Data Packing#
zarrio provides advanced data packing functionality to reduce storage requirements and improve I/O performance by compressing floating-point data using fixed-scale offset encoding.
Overview#
Data packing converts floating-point data to integer representations with a fixed scale and offset, significantly reducing storage size while maintaining reasonable precision. This is particularly useful for climate and weather data where full 64-bit precision is often unnecessary.
The packing process uses the formula:
packed_value = (original_value - offset) / scale
Where scale
and offset
are computed based on the data range to optimally fit within the specified bit width.
Configuration#
Packing can be configured through the PackingConfig
model:
from zarrio.models import PackingConfig
packing = PackingConfig(
enabled=True,
bits=16
)
The PackingConfig
supports the following fields:
enabled: Whether to enable data packing (default: False)
bits: Number of bits for packing (8, 16, or 32) (default: 16)
manual_ranges: Manual min/max ranges for variables (default: None)
auto_buffer_factor: Buffer factor for automatically calculated ranges (default: 0.01)
check_range_exceeded: Whether to check if data exceeds specified ranges (default: True)
range_exceeded_action: Action when data exceeds range (‘warn’, ‘error’, ‘ignore’) (default: ‘warn’)
Enhanced Packing Features#
zarrio’s enhanced packing functionality provides several improvements over basic packing:
Priority-Based Range Determination#
The enhanced packing system uses a clear priority order for determining the min/max values used for packing:
Manual ranges (if provided)
Variable attributes (valid_min/valid_max)
Automatic calculation from data (with warnings)
Manual Range Specification#
Users can explicitly specify min/max ranges for variables:
from zarrio.models import PackingConfig
packing = PackingConfig(
enabled=True,
bits=16,
manual_ranges={
"temperature": {"min": -50, "max": 50},
"pressure": {"min": 90000, "max": 110000}
}
)
Automatic Range Calculation with Buffer#
When no ranges are provided, the system automatically calculates them from the data:
from zarrio.models import PackingConfig
packing = PackingConfig(
enabled=True,
bits=16,
auto_buffer_factor=0.05 # 5% buffer
)
Range Exceeded Validation#
Optional checking to ensure data doesn’t exceed specified ranges:
from zarrio.models import PackingConfig
packing = PackingConfig(
enabled=True,
bits=16,
manual_ranges={"temperature": {"min": -50, "max": 50}},
check_range_exceeded=True,
range_exceeded_action="error" # or "warn" or "ignore"
)
Usage Examples#
Functional API#
from zarrio import convert_to_zarr
# Basic packing
convert_to_zarr(
"input.nc",
"output.zarr",
packing=True,
packing_bits=16
)
# Packing with manual ranges
convert_to_zarr(
"input.nc",
"output.zarr",
packing=True,
packing_bits=16,
packing_manual_ranges={
"temperature": {"min": -50, "max": 50},
"pressure": {"min": 90000, "max": 110000}
}
)
# Packing with automatic range calculation
convert_to_zarr(
"input.nc",
"output.zarr",
packing=True,
packing_bits=16,
packing_auto_buffer_factor=0.05
)
Class-Based API#
from zarrio import ZarrConverter
from zarrio.models import PackingConfig
# Programmatic configuration
packing_config = PackingConfig(
enabled=True,
bits=16,
manual_ranges={
"temperature": {"min": -50, "max": 50}
}
)
converter = ZarrConverter(packing=packing_config)

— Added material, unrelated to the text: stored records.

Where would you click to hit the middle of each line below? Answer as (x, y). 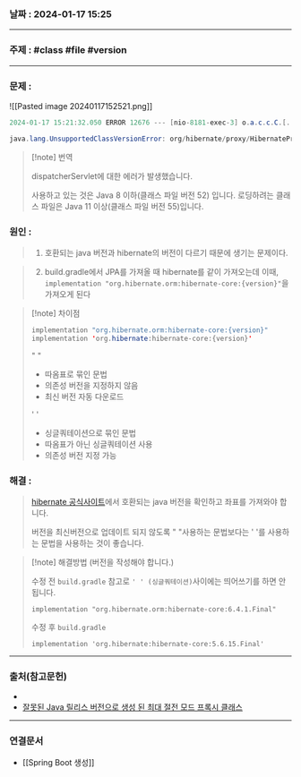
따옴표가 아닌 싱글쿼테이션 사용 (99, 444)
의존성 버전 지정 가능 (81, 455)
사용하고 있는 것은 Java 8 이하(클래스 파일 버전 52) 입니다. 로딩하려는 (153, 195)
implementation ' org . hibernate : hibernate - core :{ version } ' (142, 338)
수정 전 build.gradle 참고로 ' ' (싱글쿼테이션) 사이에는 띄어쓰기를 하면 (154, 581)
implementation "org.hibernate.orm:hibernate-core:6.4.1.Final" (154, 609)
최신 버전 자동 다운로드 (84, 397)
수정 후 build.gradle (69, 627)
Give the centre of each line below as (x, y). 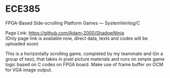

converter.convert("input.nc", "output.zarr")
Command Line Interface#
# Basic packing
zarrio convert input.nc output.zarr --packing --packing-bits 16
# Packing with manual ranges
zarrio convert input.nc output.zarr --packing \\
--packing-manual-ranges '{"temperature": {"min": -50, "max": 50}}'
# Packing with automatic range calculation
zarrio convert input.nc output.zarr --packing \\
--packing-auto-buffer-factor 0.05
Configuration Files#
YAML:
# config.yaml
packing:
enabled: true
bits: 16
manual_ranges:
temperature:
min: -50
max: 50
pressure:
min: 90000
max: 110000
auto_buffer_factor: 0.05
check_range_exceeded: true
range_exceeded_action: warn
JSON:
{
"packing": {
"enabled": true,
"bits": 16,
"manual_ranges": {
"temperature": {
"min": -50,
"max": 50
}
},
"auto_buffer_factor": 0.05,
"check_range_exceeded": true,
"range_exceeded_action": "warn"
}
}
Best Practices#
Use Manual Ranges When Possible: If you know the valid range of your data, specify it manually for optimal packing.
Consider Data Distribution: For data with non-uniform distributions, manual ranges may provide better precision.
Monitor Range Exceeded Warnings: Pay attention to warnings about data exceeding specified ranges.
Choose Appropriate Bit Width: - 8 bits: High compression, lower precision - 16 bits: Good balance of compression and precision - 32 bits: Higher precision, lower compression
Use Buffer for Automatic Ranges: When using automatic range calculation, add a buffer to account for future data.
Validate Your Data: Use the range exceeded checking feature to catch data anomalies.
Warning System#
The enhanced packing system provides informative warnings in various scenarios:
When manual ranges override existing attributes
When automatically calculating ranges (with note about potential inaccuracy for region-based archives)
When data exceeds specified ranges
These warnings help ensure data integrity and inform users about potential issues.
Technical Details#
The packing implementation uses zarr’s FixedScaleOffset
codec to perform the actual compression. The Packer
class handles the computation of scale and offset parameters based on the configured ranges.
For region-based archives written over time, automatically calculated ranges may be inaccurate since they’re based only on the current region’s data. Manual ranges or attribute-based ranges are recommended for these scenarios.